PROVIDED INFORMATION:
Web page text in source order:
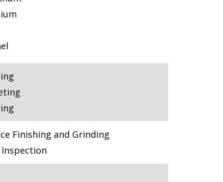
Finishing and Grinding
Inspection
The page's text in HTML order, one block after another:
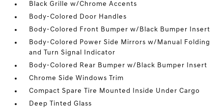
Black Grille w/Chrome Accents
Body-Colored Door Handles
Body-Colored Front Bumper w/Black Bumper Insert
Body-Colored Power Side Mirrors w/Manual Folding
and Turn Signal Indicator
Body-Colored Rear Bumper w/Black Bumper Insert
Chrome Side Windows Trim
Compact Spare Tire Mounted Inside Under Cargo
Deep Tinted Glass
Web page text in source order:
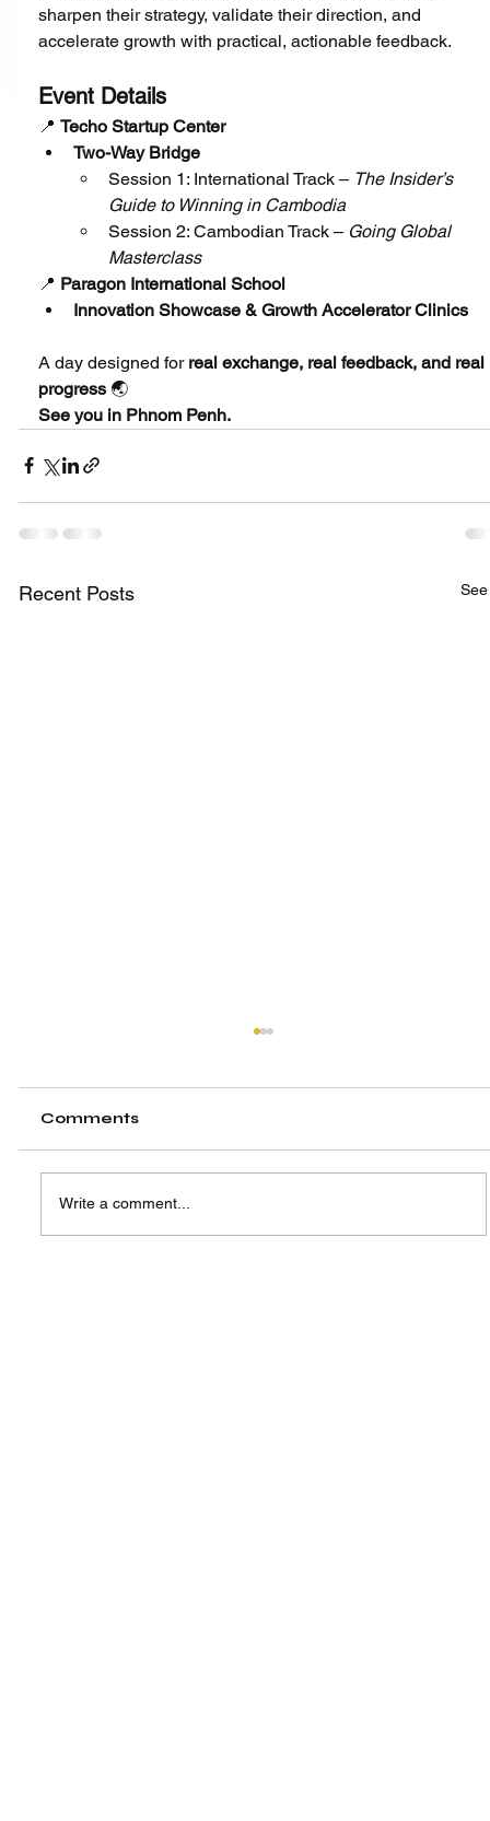
sharpen their strategy, validate their direction, and
accelerate growth with practical, actionable feedback.
Event Details
📍 Techo Startup Center
Two-Way Bridge
Session 1: International Track – The Insider’s
Guide to Winning in Cambodia
Session 2: Cambodian Track – Going Global
Masterclass
📍 Paragon International School
Innovation Showcase & Growth Accelerator Clinics
A day designed for real exchange, real feedback, and real
progress 🌏
See you in Phnom Penh.
Recent Posts
Comments
Write a comment...
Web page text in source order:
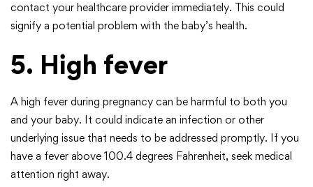
contact your healthcare provider immediately. This could
signify a potential problem with the baby’s health.
5. High fever
A high fever during pregnancy can be harmful to both you
and your baby. It could indicate an infection or other
underlying issue that needs to be addressed promptly. If you
have a fever above 100.4 degrees Fahrenheit, seek medical
attention right away.
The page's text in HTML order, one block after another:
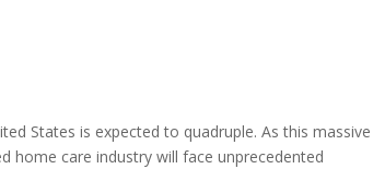
States is expected to quadruple. As this massive
home care industry will face unprecedented
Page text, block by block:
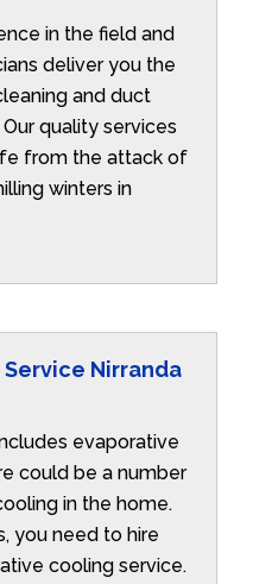
in the field and
deliver you the
and duct
quality services
from the attack of
winters in
Nirranda
evaporative
could be a number
in the home.
you need to hire
cooling service.
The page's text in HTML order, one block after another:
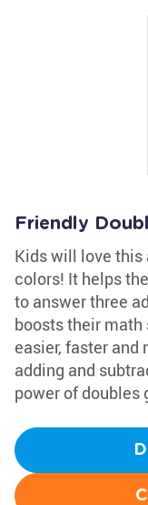
Friendly
Kids will love
colors! It helps
to answer three
boosts their
easier, faster
adding and
power of doubles
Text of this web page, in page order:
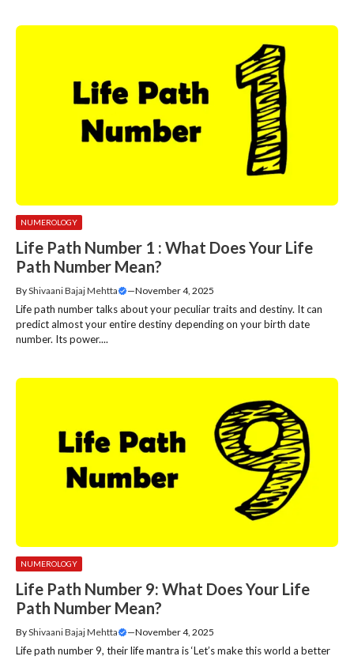
NUMEROLOGY
Life Path Number 1 : What Does Your Life
Path Number Mean?
ByShivaani Bajaj Mehtta —November 4, 2025
Life path number talks about your peculiar traits and destiny. It can
predict almost your entire destiny depending on your birth date
number. Its power....
NUMEROLOGY
Life Path Number 9: What Does Your Life
Path Number Mean?
ByShivaani Bajaj Mehtta —November 4, 2025
Life path number 9, their life mantra is ‘Let’s make this world a better
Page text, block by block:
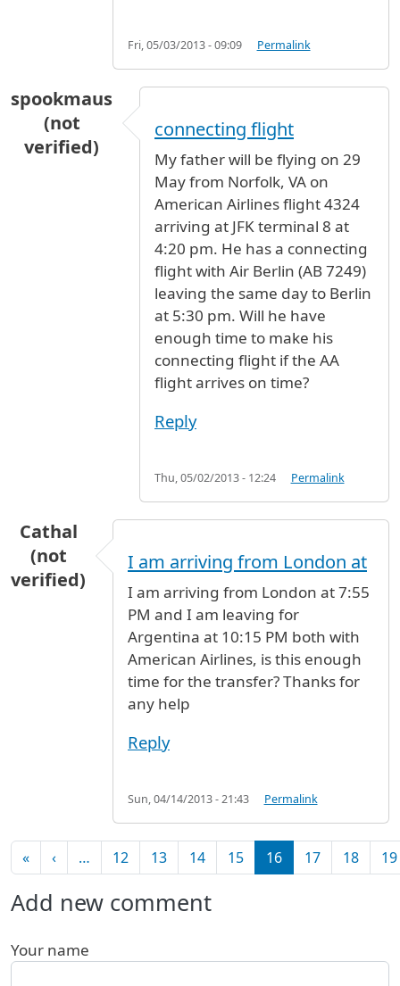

WORK TASK: Your reply should hold only the records, duplicated exactly, without any image.

SOLUTION TO THIS PROBLEM:
Web page text in source order:
Finishing and Grinding
Inspection
The page's text in HTML order, one block after another:
Black Grille w/Chrome Accents
Body-Colored Door Handles
Body-Colored Front Bumper w/Black Bumper Insert
Body-Colored Power Side Mirrors w/Manual Folding
and Turn Signal Indicator
Body-Colored Rear Bumper w/Black Bumper Insert
Chrome Side Windows Trim
Compact Spare Tire Mounted Inside Under Cargo
Deep Tinted Glass
Web page text in source order:
sharpen their strategy, validate their direction, and
accelerate growth with practical, actionable feedback.
Event Details
📍 Techo Startup Center
Two-Way Bridge
Session 1: International Track – The Insider’s
Guide to Winning in Cambodia
Session 2: Cambodian Track – Going Global
Masterclass
📍 Paragon International School
Innovation Showcase & Growth Accelerator Clinics
A day designed for real exchange, real feedback, and real
progress 🌏
See you in Phnom Penh.
Recent Posts
Comments
Write a comment...
Web page text in source order:
contact your healthcare provider immediately. This could
signify a potential problem with the baby’s health.
5. High fever
A high fever during pregnancy can be harmful to both you
and your baby. It could indicate an infection or other
underlying issue that needs to be addressed promptly. If you
have a fever above 100.4 degrees Fahrenheit, seek medical
attention right away.
The page's text in HTML order, one block after another:
States is expected to quadruple. As this massive
home care industry will face unprecedented
Page text, block by block:
in the field and
deliver you the
and duct
quality services
from the attack of
winters in
Nirranda
evaporative
could be a number
in the home.
you need to hire
cooling service.
The page's text in HTML order, one block after another:
Friendly
Kids will love
colors! It helps
to answer three
boosts their
easier, faster
adding and
power of doubles
Text of this web page, in page order:
NUMEROLOGY
Life Path Number 1 : What Does Your Life
Path Number Mean?
ByShivaani Bajaj Mehtta —November 4, 2025
Life path number talks about your peculiar traits and destiny. It can
predict almost your entire destiny depending on your birth date
number. Its power....
NUMEROLOGY
Life Path Number 9: What Does Your Life
Path Number Mean?
ByShivaani Bajaj Mehtta —November 4, 2025
Life path number 9, their life mantra is ‘Let’s make this world a better
Page text, block by block:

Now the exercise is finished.